Encantado is serving as an adjective here. It is a shortening of Estoy encontad@ de conocerte.

If you are male (the speaker; not whom is being spoken to)=encontado

if you're female=encontada (you are describing yourself, not the other person).

As Gekkosan points out the te, le, lo, la, las, les, los, os pronouns on the end of conocer are just different ways of saying "you" depending on gender, number, tone and region.

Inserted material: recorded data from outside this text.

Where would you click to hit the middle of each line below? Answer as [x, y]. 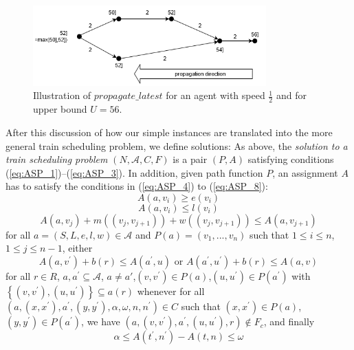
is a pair [190, 159]
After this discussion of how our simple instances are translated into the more [169, 132]
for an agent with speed [215, 95]
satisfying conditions [291, 159]
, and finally [289, 321]
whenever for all [171, 291]
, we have [101, 321]
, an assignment [305, 172]
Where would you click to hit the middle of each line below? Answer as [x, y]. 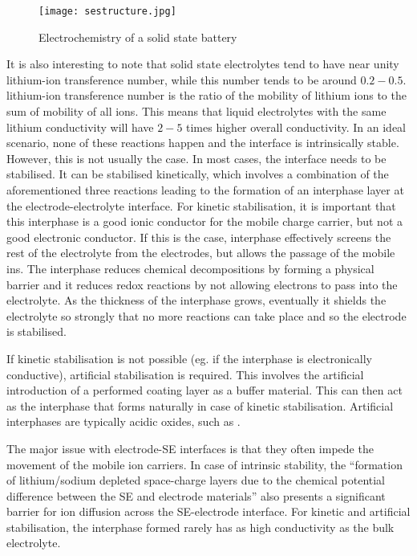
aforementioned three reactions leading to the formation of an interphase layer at [205, 190]
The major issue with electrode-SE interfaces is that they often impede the [190, 448]
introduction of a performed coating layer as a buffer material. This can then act [204, 390]
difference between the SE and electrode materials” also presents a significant [196, 495]
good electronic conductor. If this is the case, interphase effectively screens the [199, 237]
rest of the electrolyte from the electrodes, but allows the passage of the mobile [201, 253]
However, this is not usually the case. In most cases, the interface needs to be [196, 158]
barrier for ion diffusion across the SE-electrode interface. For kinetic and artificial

  • thanks! - melton1995 Dec 10, 2010
  • Great Explanation :) - FELIZ77 Dec 10, 2010
  • If you persist in using forms/constructions/neologisms like "encontad@", Heidita will never let you out of the corner. - samdie Dec 10, 2010


But isn't it just the same in English? Polite greetings are just for courtesy, and can take several different forms:

Pleased to meet you

My Pleasure

Pleased to make you acquaintance

Nice to meet you

Delighted! (to meet you / to make your acquaintance)

Charmed (to meeto you)

Encantado/a literally means charmed, so it translates directly as "Charmed to meet you"

If you have been studying for a while you already know the difference between the formal and the informal forms in Spanish (Usted vs. tú), therefore the difference between "conocerte" and "conocerle" should not represent a big mystery.